Tag Archives: skeleton

Halloween 2020: Le Petit Chien Qui Fait Caca

Writing the title in French is a poor attempt at classing-up this year’s Halloween theme. You will quickly see past that because this year we leaned in hard on childish humor. There’s no covering it up.

2020 being what it is, it seemed problematic to do something scary. Not that a good scare would be inappropriate. It seemed inappropriate to do the expected or the usual. In a year when nothing is usual, it felt like a little levity was needed. To that point, we give you The Little Pooping Dog.

We had already started building our intended theme: A highly interactive multi-media display with several tactile components. Then it sank-in that anything involving touching wasn’t going to fly. Moreover, Halloween itself was in question. Putting more time and money into a project that would encourage people to group together seemed misguided. Then we saw the candy chute.
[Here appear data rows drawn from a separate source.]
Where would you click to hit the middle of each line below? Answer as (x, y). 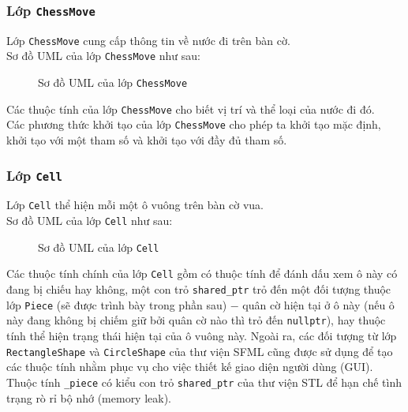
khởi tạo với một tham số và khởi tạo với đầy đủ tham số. (147, 140)
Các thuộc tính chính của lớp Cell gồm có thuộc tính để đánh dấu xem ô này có (202, 273)
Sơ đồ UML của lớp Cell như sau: (90, 221)
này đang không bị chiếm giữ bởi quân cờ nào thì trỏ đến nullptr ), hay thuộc (196, 320)
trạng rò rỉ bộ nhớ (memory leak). (89, 397)
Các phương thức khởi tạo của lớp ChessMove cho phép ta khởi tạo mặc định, (194, 124)
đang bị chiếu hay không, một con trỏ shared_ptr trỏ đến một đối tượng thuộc (199, 289)
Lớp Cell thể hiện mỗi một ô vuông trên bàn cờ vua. (135, 205)

Some genius came up with the idea of simply sliding the candy down to kids through a pipe. Not only is sliding the candy more civilized than chucking the candy at them or using a slingshot, the pipe itself can be decorated to make the method of transport more festive! But how to decorate?

At some point we were talking about just putting out a talking skeleton from our last use of a talking skeleton and calling it a day. Never mind that it’s a pirate skeleton. We are way past helping people make sense of things. But what if the skeleton pirate had a skeleton dog with him?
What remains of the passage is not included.